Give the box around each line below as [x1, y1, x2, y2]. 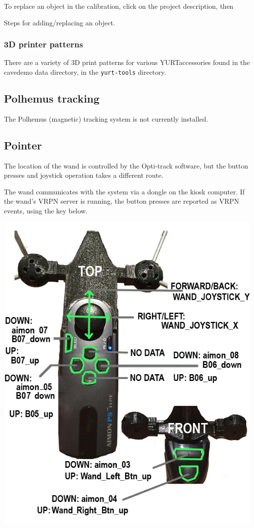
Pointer [4, 137, 42, 152]
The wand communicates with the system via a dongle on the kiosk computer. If [4, 186, 245, 196]
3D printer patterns [4, 38, 83, 50]
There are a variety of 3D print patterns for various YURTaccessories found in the [4, 57, 250, 67]
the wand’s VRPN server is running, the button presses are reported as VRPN [4, 196, 239, 206]
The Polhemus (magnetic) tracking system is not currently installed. [4, 113, 208, 124]
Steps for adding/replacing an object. [4, 17, 115, 27]
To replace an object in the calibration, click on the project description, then [4, 1, 233, 11]
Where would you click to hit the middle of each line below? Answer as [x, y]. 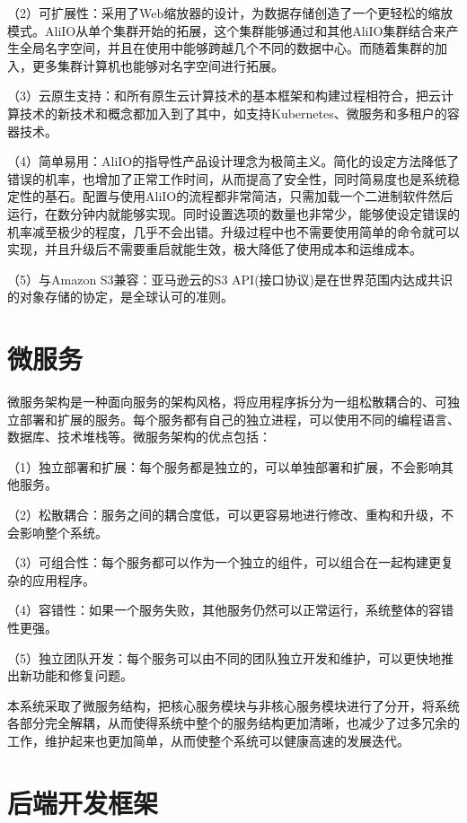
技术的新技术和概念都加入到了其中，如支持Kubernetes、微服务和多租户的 [233, 113]
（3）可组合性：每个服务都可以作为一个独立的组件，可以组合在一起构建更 [224, 562]
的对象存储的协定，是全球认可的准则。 [120, 297]
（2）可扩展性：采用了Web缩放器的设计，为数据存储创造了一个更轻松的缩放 [230, 13]
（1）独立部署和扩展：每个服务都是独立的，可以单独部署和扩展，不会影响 [224, 466]
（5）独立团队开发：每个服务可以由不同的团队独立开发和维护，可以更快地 [224, 657]
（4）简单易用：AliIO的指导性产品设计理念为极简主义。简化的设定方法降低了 [233, 161]
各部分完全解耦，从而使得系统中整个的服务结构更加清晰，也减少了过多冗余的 [233, 723]
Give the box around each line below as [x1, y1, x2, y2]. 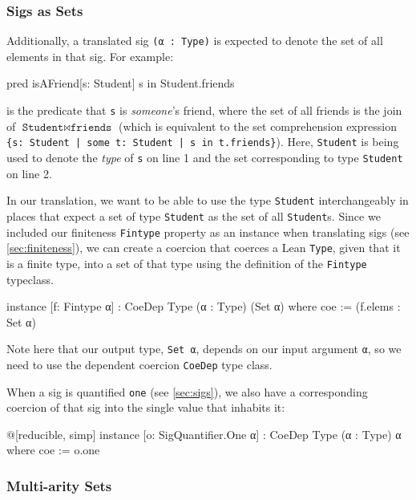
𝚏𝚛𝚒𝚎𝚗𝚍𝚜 [71, 121, 112, 133]
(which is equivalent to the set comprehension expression [119, 117, 397, 134]
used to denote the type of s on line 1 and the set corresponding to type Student [6, 148, 403, 165]
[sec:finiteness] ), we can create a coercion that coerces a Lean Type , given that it [6, 239, 401, 256]
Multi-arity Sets [6, 475, 112, 495]
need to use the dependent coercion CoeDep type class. [6, 356, 273, 372]
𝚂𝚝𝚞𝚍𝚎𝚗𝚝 [22, 121, 64, 133]
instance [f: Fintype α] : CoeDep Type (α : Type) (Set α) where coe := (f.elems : [6, 298, 401, 315]
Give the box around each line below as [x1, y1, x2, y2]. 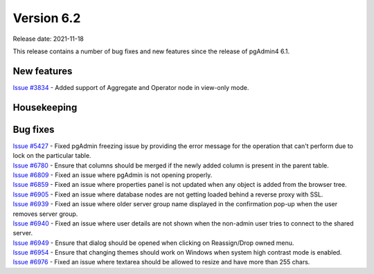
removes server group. [12, 210, 78, 218]
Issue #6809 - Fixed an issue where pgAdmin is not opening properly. [12, 170, 213, 179]
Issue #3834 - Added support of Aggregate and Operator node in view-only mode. [12, 83, 249, 91]
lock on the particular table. [12, 152, 91, 160]
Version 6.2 [12, 10, 81, 26]
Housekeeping [12, 101, 78, 113]
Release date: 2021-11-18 [12, 35, 84, 43]
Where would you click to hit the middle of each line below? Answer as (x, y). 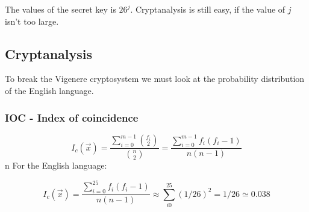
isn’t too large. (32, 21)
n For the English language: (56, 165)
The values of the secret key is (61, 9)
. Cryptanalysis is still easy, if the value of (208, 9)
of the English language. (49, 90)
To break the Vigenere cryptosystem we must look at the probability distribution (155, 79)
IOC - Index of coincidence (72, 117)
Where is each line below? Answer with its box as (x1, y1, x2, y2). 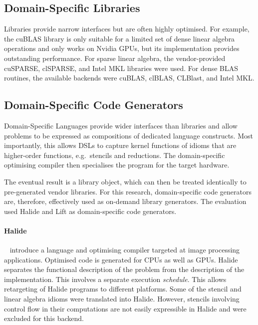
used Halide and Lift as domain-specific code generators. (4, 205, 177, 216)
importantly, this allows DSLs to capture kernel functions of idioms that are (4, 140, 237, 150)
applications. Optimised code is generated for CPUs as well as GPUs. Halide (4, 254, 238, 264)
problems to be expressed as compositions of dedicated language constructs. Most (4, 130, 253, 140)
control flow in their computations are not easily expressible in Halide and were (4, 303, 247, 313)
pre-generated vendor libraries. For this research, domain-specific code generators (4, 186, 252, 196)
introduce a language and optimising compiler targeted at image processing (9, 244, 240, 255)
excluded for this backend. (4, 313, 84, 323)
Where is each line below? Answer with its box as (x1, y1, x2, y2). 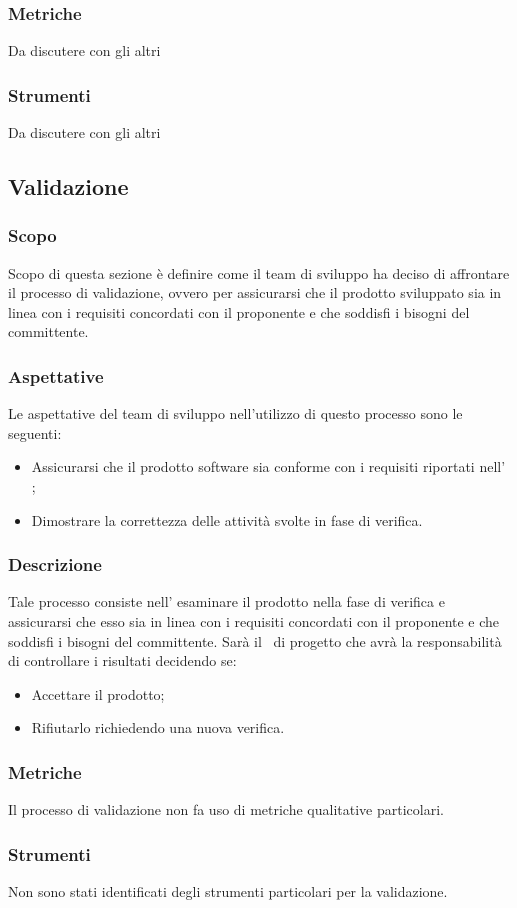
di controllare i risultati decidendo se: (8, 650, 237, 671)
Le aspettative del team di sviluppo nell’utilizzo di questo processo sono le (8, 403, 463, 424)
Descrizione (8, 552, 102, 577)
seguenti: (8, 422, 62, 443)
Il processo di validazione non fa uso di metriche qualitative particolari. (8, 799, 444, 820)
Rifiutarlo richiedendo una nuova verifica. (31, 717, 285, 738)
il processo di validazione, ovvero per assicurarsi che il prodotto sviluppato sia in (8, 282, 502, 303)
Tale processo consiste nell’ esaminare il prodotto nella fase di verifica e (8, 591, 445, 612)

-*-

### PROBLEM TO WORK ON:
Filter on the word "code": copy each matching line from the entries above.

### WRITTEN REPLY:
used Halide and Lift as domain-specific code generators. (4, 205, 177, 216)
applications. Optimised code is generated for CPUs as well as GPUs. Halide (4, 254, 238, 264)
pre-generated vendor libraries. For this research, domain-specific code generators (4, 186, 252, 196)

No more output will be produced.